Molecular profiling of NETs identifies few predictive markers for PRRT efficacy or toxicity (Figure 3). However, a blood RNA assay has been developed and validated as an accurate predictor of tumor response or stabilization in NETs treated with PRRT. Currently, no tool, exists for PRRT toxicity. We predict that transcriptomic evaluations or a combination of gene expression and specific SNPs, coupled to machine learning and using unique tumor-specific algorithmic constructs⁷⁴, will yield a viable strategy to predict the safety of isotope therapy.

Figure 3. Current and future targets for predicting sensitivity and toxicity.
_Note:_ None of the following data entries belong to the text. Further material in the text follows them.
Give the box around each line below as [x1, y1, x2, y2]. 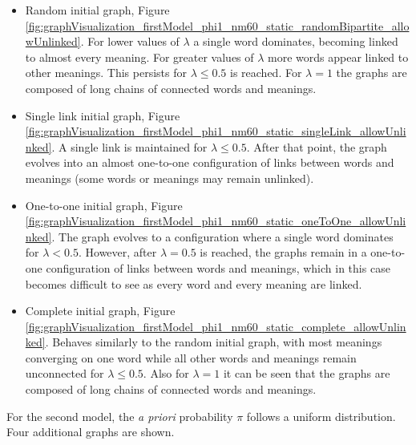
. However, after [78, 244, 157, 261]
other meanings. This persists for [25, 64, 187, 81]
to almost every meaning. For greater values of [25, 48, 254, 65]
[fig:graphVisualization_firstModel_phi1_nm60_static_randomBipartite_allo [25, 17, 410, 34]
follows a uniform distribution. [246, 407, 396, 424]
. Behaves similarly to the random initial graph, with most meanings [45, 334, 382, 350]
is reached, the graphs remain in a [200, 244, 367, 261]
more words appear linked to [268, 48, 409, 65]
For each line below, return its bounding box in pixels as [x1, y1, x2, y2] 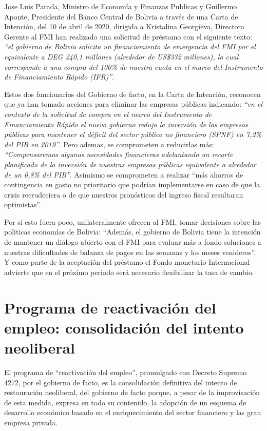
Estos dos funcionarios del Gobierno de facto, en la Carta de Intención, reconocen [4, 88, 261, 99]
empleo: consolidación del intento [4, 317, 244, 338]
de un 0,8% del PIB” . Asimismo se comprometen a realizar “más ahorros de [4, 169, 243, 180]
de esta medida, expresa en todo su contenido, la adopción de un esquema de [4, 397, 246, 407]
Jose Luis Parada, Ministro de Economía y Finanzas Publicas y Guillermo [4, 1, 237, 11]
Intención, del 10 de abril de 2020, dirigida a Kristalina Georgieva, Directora [4, 21, 245, 32]
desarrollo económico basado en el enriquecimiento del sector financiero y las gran [4, 407, 261, 418]
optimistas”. [4, 199, 41, 210]
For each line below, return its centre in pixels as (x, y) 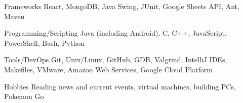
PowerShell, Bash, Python (44, 42)
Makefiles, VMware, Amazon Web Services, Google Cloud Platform (109, 69)
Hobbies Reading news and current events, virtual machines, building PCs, (120, 86)
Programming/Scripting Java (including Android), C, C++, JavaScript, (115, 33)
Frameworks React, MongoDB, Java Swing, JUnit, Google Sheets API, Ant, (122, 6)
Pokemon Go (24, 96)
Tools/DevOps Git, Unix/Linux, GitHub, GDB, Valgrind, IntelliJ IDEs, (116, 60)
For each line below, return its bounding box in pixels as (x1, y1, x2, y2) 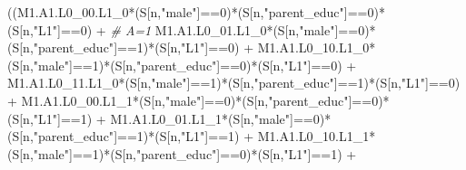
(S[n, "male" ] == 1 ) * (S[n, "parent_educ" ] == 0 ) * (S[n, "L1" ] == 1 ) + (7, 144, 357, 163)
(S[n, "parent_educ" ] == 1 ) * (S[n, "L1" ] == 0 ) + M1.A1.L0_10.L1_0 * (7, 38, 376, 57)
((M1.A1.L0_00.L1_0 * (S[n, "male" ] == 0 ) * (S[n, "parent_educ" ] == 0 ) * (7, 3, 385, 21)
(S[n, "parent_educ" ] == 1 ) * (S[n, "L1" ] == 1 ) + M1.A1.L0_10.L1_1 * (7, 127, 376, 146)
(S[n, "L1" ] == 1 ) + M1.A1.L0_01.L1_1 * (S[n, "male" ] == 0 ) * (7, 109, 332, 127)
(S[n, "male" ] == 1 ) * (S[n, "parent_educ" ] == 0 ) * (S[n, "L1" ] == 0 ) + (7, 55, 357, 74)
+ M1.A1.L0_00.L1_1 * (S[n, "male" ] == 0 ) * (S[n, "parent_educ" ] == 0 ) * (7, 90, 390, 109)
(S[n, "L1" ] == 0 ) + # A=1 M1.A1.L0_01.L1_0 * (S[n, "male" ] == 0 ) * (7, 20, 376, 39)
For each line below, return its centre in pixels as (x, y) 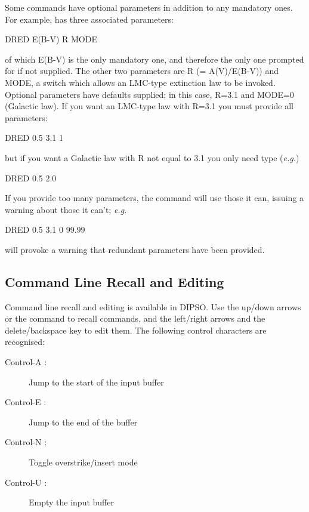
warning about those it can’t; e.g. (66, 209)
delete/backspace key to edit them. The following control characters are (136, 330)
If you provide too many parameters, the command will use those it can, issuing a (154, 198)
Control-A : (26, 362)
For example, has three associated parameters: (89, 19)
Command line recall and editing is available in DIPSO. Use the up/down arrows (153, 306)
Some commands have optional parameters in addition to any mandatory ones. (149, 7)
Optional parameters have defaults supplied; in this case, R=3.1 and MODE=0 (149, 94)
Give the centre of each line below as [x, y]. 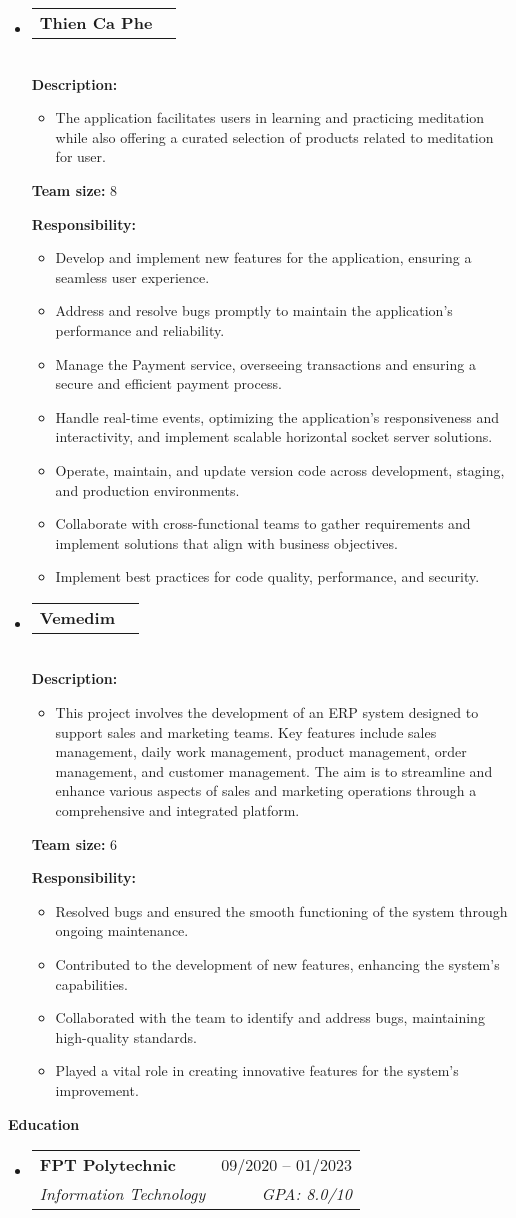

Sensitivity. PRRT-sensitivity prediction can currently be measured using the blood-based transcriptome assay (PPQ). Different tissue-based multigene radiation-sensitivity assays (10–31 genes) for other cancers have not yet been tested for PRRT. Molecular profiling indicates that somatic mutations of chromatin remodeling genes, DNA damage/repair and apoptosis may be viable targets for evaluation. For lung, this may include TTF1, MEN and ARID genes. In pancreatic NETs a series of mutations in ATM, BRCA2, CHECK2, MUTYH and DAXX might be relevant. Given the absence of mutations in small intestinal NETs, the most likely candidate is chromosome 18q loss.

Toxicity: Germline SNPs in a series of genes that are proven radiation sensitivity intrinsic factors require assessment. Fibrosis can be evaluated using a 9, circulating gene-based fibrosis assay.

Separately, epigenetic or CTC evaluation may provide alternative molecular strategies for either sensitivity or toxicity prediction.